As you can see from the output, the data frame has an index column which is the birth_year column of the original file.

Data Visualization using the Google Colab Suggest Chart Feature

The Google Colaboratory is one of the popular notebooks that support multi-languages and cool features. It just introduced a cool feature that automatically, based on your dataframe, suggests different kinds of charts or graphs you can plot to analyze the data in your frame. Let us take a simple dta file, convert it into a data frame and visualize it.

dta2='/content/Neonate_with_IgG.dta'
df = pd.read_stata(dta2)
df

This dataset provides information about the IgG levels of neonatal(newborn) babies. The dataset is saved in dta2 and is converted to a data frame called df. This data frame is displayed in the last line.

The above image shows the data frame and the Suggest Chart feature beside it. We are going to use the Suggest Chart feature to visualize the data we have. The even more surprising thing is you don’t need to write the code to visualize the data!

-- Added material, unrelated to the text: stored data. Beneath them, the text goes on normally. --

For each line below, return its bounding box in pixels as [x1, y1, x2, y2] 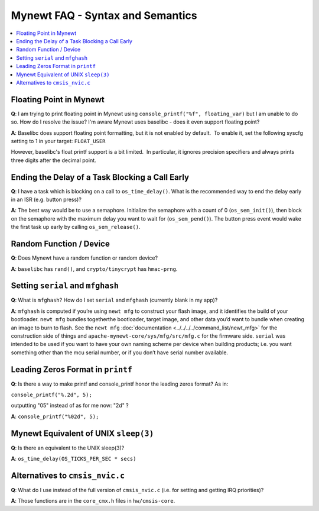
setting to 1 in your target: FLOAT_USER [11, 137, 106, 144]
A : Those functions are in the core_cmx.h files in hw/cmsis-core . [11, 497, 175, 504]
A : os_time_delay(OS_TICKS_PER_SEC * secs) [11, 455, 136, 463]
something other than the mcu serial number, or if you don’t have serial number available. [11, 349, 229, 356]
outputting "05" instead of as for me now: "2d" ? [11, 402, 129, 409]
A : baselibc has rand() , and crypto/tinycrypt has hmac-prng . [11, 265, 178, 272]
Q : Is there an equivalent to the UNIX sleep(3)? [11, 444, 125, 451]
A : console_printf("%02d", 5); [11, 413, 99, 420]
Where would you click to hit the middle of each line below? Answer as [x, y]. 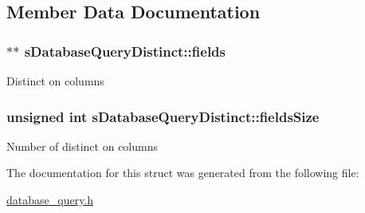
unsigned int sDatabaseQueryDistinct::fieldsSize [163, 116]
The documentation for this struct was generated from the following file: [183, 173]
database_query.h [50, 199]
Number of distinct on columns [82, 146]
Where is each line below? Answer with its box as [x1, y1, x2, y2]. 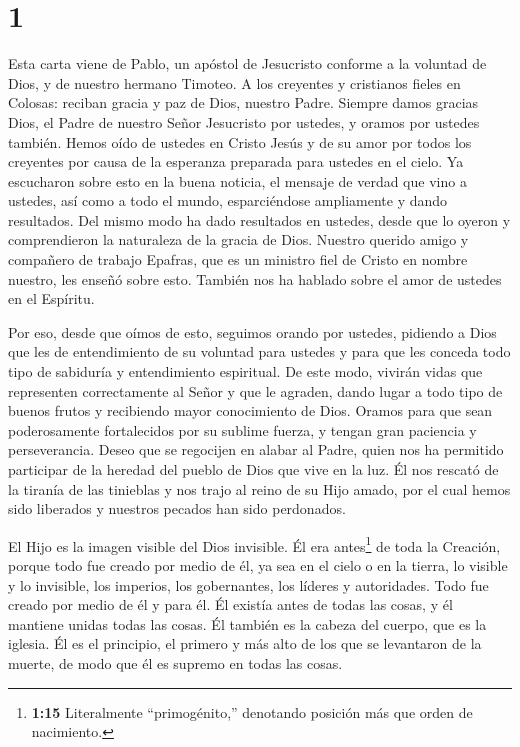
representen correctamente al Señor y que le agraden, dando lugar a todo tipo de [8, 380, 503, 401]
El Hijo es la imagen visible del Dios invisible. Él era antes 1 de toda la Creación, [8, 532, 501, 556]
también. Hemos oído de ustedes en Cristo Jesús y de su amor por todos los [8, 131, 472, 152]
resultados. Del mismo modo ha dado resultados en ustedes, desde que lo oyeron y [8, 209, 511, 230]
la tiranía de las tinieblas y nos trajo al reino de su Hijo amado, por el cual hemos [8, 478, 511, 499]
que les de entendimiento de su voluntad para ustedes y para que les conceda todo [8, 341, 511, 362]
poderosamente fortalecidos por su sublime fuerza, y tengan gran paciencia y [8, 419, 477, 440]
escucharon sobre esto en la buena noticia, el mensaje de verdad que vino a [8, 170, 467, 191]
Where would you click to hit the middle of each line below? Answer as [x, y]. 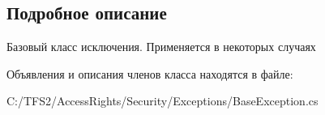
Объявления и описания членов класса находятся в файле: [150, 73]
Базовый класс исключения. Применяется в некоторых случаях [161, 47]
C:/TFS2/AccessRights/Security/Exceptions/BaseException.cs [162, 101]
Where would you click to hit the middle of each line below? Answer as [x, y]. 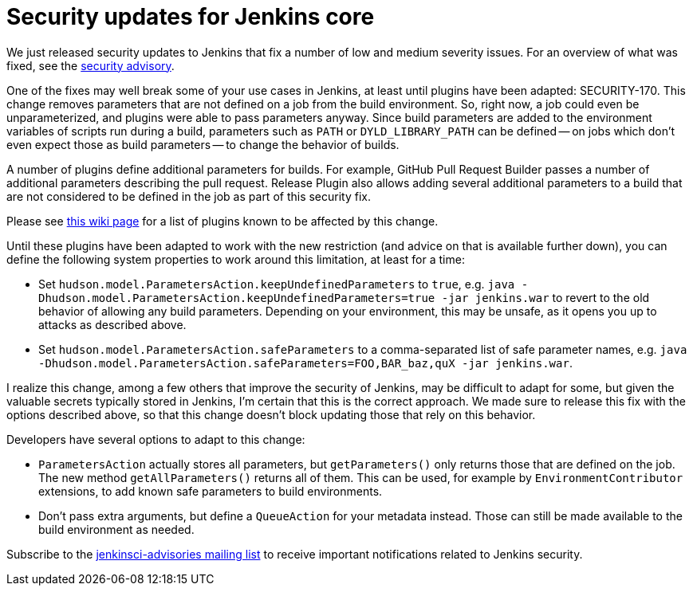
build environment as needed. [116, 529]
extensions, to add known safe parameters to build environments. [211, 491]
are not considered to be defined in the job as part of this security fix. [189, 196]
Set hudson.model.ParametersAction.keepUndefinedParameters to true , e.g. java [277, 284]
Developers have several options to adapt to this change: [156, 439]
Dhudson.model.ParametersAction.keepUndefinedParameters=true [237, 298]
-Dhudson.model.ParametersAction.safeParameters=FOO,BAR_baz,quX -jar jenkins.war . [305, 363]
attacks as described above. [112, 324]
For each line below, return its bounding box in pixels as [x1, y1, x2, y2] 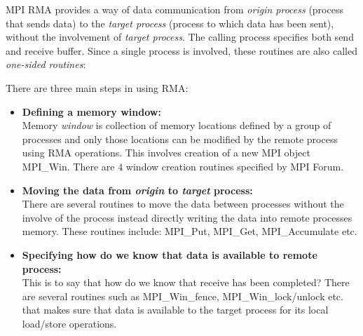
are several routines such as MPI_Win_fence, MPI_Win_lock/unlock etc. [22, 288, 343, 303]
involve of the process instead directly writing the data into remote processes [22, 210, 352, 224]
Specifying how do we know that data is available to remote [22, 247, 317, 262]
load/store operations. [22, 316, 117, 330]
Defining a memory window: [22, 104, 161, 119]
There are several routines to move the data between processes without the [22, 196, 344, 211]
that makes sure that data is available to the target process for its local [22, 302, 329, 317]
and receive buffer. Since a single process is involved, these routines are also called [6, 43, 357, 58]
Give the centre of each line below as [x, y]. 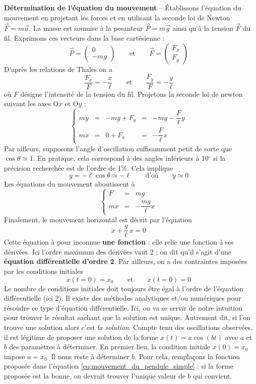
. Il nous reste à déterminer [88, 356]
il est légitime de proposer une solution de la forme [81, 337]
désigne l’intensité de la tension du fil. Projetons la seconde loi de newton [132, 94]
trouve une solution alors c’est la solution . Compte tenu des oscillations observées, [128, 327]
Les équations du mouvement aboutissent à [70, 184]
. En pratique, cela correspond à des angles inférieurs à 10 [121, 158]
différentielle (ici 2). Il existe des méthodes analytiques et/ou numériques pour [123, 298]
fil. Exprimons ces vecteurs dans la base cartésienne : [84, 38]
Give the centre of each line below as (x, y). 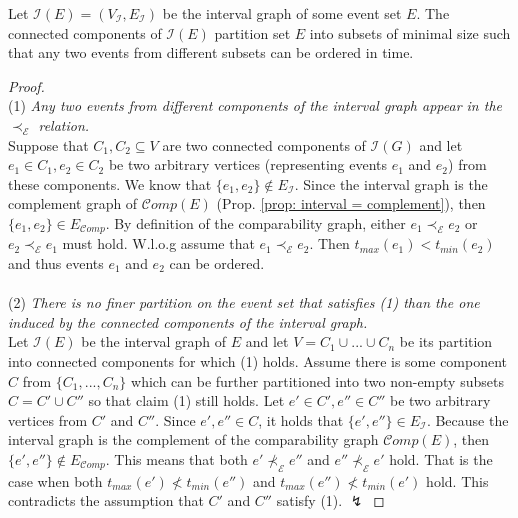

Click on the chart or graph you want to generate, colab gives you the code for the graph.

Various visualizations provided by Colab

Let us implement a time series analysis for the data frame.

import numpy as np
from google.colab import autoviz
df_2742181028172811714 = autoviz.get_df('df_2742181028172811714')

def time_series_multiline(df, timelike_colname, value_colname, series_colname, figsize=(2.5, 1.3), mpl_palette_name='Dark2'):
  from matplotlib import pyplot as plt
  import seaborn as sns
  palette = list(sns.palettes.mpl_palette(mpl_palette_name))
  def _plot_series(series, series_name, series_index=0):
    if value_colname == 'count()':
      counted = (series[timelike_colname]
                 .value_counts()
                 .reset_index(name='counts')
                 .rename({'index': timelike_colname}, axis=1)
                 .sort_values(timelike_colname, ascending=True))
      xs = counted[timelike_colname]
      ys = counted['counts']
    else:
      xs = series[timelike_colname]
      ys = series[value_colname]
    plt.plot(xs, ys, label=series_name, color=palette[series_index % len(palette)])

  fig, ax = plt.subplots(figsize=figsize, layout='constrained')
  df = df.sort_values(timelike_colname, ascending=True)
  if series_colname:
    for i, (series_name, series) in enumerate(df.groupby(series_colname)):
      _plot_series(series, series_name, i)
    fig.legend(title=series_colname, bbox_to_anchor=(1, 1), loc='upper left')
  else:
    _plot_series(df, '')
  sns.despine(fig=fig, ax=ax)
  plt.xlabel(timelike_colname)
  plt.ylabel(value_colname)
  return autoviz.MplChart.from_current_mpl_state()

chart = time_series_multiline(df_2742181028172811714, *['period_6', 'igm', None], **{})
chart

The output is given below.

Conclusion

We have seen what Stata software is and how it is useful for data scientists and mathematicians. We have learned what is a data frame and a basic example of it.

We have taken a real-world data set based on the survey conducted, according to which the hygienic measures taken during COVID by the people led to a drastic decrease in antibody levels.

In the first case, we used the year of birth of the participants of the data to construct a data frame.

In the second case, we used the Suggest Chart feature of Google Colaboratory to plot the data.